What Would You Say to Brandy?


Cities4Life wants the “What Would You Say?” posts to be as interactive as possible. Not only is this good practice for thinking on your feet during everyday encounters you might have with people who oppose your worldview, but it is also good training for those who want to do Frontline Ministry outside of abortion mills. And remember, scripture addresses the root of these problems.

Brandy and her husband have two children are 8 weeks pregnant with their third child. Brand ysays: “We had our life planned to raise our two kids and be happy. No one other than my husband and I know about the pregnancy. I feel alone as he and I can talk about it until we are blue in the face, but it is so hard knowing that I have something growing inside of me that won’t be there soon.

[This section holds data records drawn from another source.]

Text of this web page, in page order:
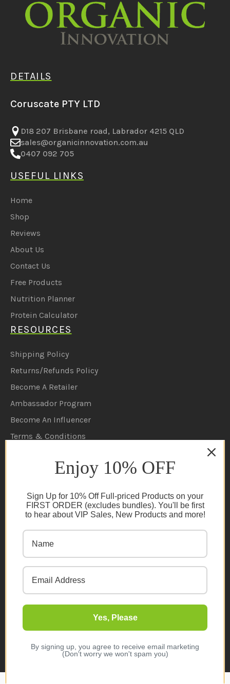
DETAILS
Coruscate PTY LTD
D18 207 Brisbane road, Labrador 4215 QLD
sales@organicinnovation.com.au
0407 092 705
USEFUL LINKS
Home
Shop
Reviews
About Us
Contact Us
Free Products
Nutrition Planner
Protein Calculator
RESOURCES
Shipping Policy
Returns/Refunds Policy
Become A Retailer
Ambassador Program
Become An Influencer
Terms & Conditions
Privacy Policy
FAQs
NEWSLETTER
© 2026 Organic Innovation. All rights reserved
Enjoy 10% OFF
Sign Up for 10% Off Full-priced Products on your
FIRST ORDER (excludes bundles). You'll be first
to hear about VIP Sales, New Products and more!
Yes, Please
By signing up, you agree to receive email marketing
(Don't worry we won't spam you)
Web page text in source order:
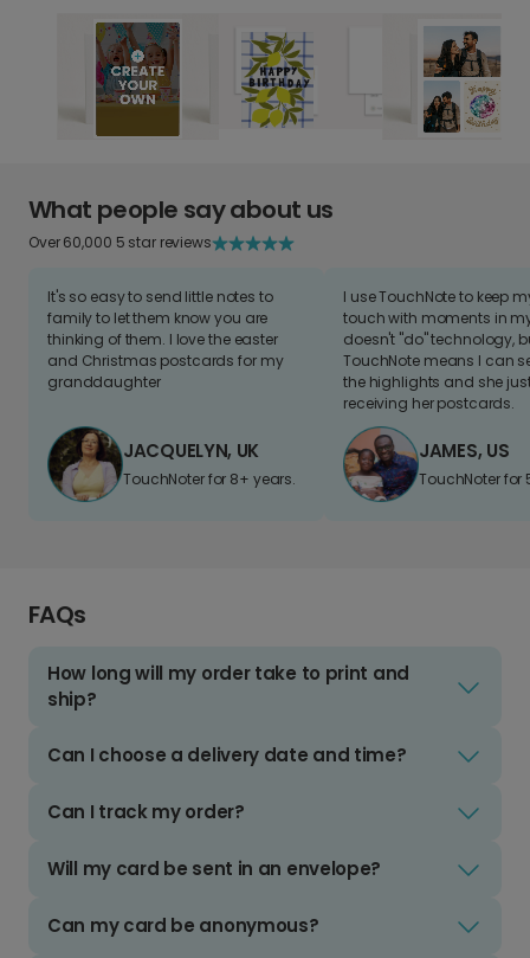
What people say about us
Over 60,000 5 star reviews
It's so easy to send little notes to
family to let them know you are
thinking of them. I love the easter
and Christmas postcards for my
granddaughter
JACQUELYN, UK
TouchNoter for 8+ years.
I use TouchNote to keep
touch with moments in
doesn't "do" technology,
TouchNote means I can
the highlights and she
receiving her postcards.
JAMES, US
TouchNoter for
FAQs
How long will my order take to print and
ship?
Can I choose a delivery date and time?
Can I track my order?
Will my card be sent in an envelope?
Can my card be anonymous?
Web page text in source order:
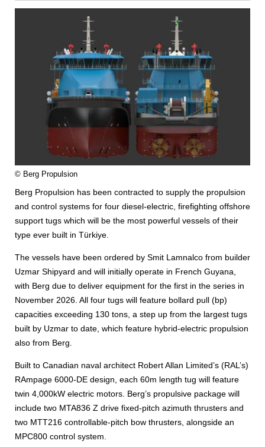
© Berg Propulsion
Berg Propulsion has been contracted to supply the propulsion
and control systems for four diesel-electric, firefighting offshore
support tugs which will be the most powerful vessels of their
type ever built in Türkiye.
The vessels have been ordered by Smit Lamnalco from builder
Uzmar Shipyard and will initially operate in French Guyana,
with Berg due to deliver equipment for the first in the series in
November 2026. All four tugs will feature bollard pull (bp)
capacities exceeding 130 tons, a step up from the largest tugs
built by Uzmar to date, which feature hybrid-electric propulsion
also from Berg.
Built to Canadian naval architect Robert Allan Limited’s (RAL’s)
RAmpage 6000-DE design, each 60m length tug will feature
twin 4,000kW electric motors. Berg’s propulsive package will
include two MTA836 Z drive fixed-pitch azimuth thrusters and
two MTT216 controllable-pitch bow thrusters, alongside an
MPC800 control system.
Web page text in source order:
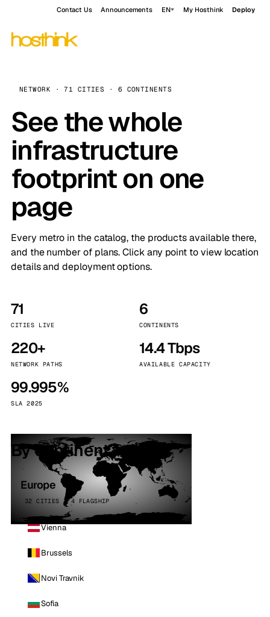
Contact Us Announcements EN My Hosthink Deploy
NETWORK · 71 CITIES · 6 CONTINENTS
See the whole
infrastructure
footprint on one
page
Every metro in the catalog, the products available there,
and the number of plans. Click any point to view location
details and deployment options.
71
CITIES LIVE
6
CONTINENTS
220+
NETWORK PATHS
14.4 Tbps
AVAILABLE CAPACITY
99.995%
SLA 2025
By continent
Europe
32 CITIES · 4 FLAGSHIP
Vienna
Brussels
Novi Travnik
Sofia

We talked about everything before we decided. Emotional, physical, financial. Not just for us, but for our two kids as well. How can we rob our two kids of their future we have planned? I know that I will regret it, but I know that the thing I will regret even more is bringing another life into this world not knowing how we would be able to take care of it.”

What Would You Say to Brandy?

One Response to “What Would You Say to Brandy?”

  1. Jubilee

    It is a good sign that you know you will regret it, and that you and your husband have taken the time to discuss it together. It is good to consider family issues but the point is that abortion KILLS the child. It does not give the child a better life or parents who might have better financial stability. It PHYSICALLY DISMEMBERS a living breathing human being that can feel pain and terror at the machine that eats its life away in a painful traumatic process. You speak of robbing your kids or a future. Can the presence of an extra sibling really rob them of that much? What is more important here? There are millions of families who would love to give their kids more, but they don’t do so by murdering another one of their kids! The question you should be pondering is how can I rob my kids of the ability to trust me when they find out that I deprived them of a sibling in a violent way? How can you expect them to believe in your love when you admit to them what you’ve voluntarily done? What about giving the child up for adoption? The main point is that the child already exists. He or she is unable to beg for his or her life but your baby wants to live. And God has already written a beautiful story for this little one, and for your family. How can you deprive yourself and your child the opportunity to live it out together and praise God for how
    He provided? Remember, one of the most influential preachers ever born…John Wesely was the FIFTEENTH child in a family who couldnt afford food. Their trust was rewarded. God never left them and He won’t leave you. Let Him into the process and you will have NO such regrets.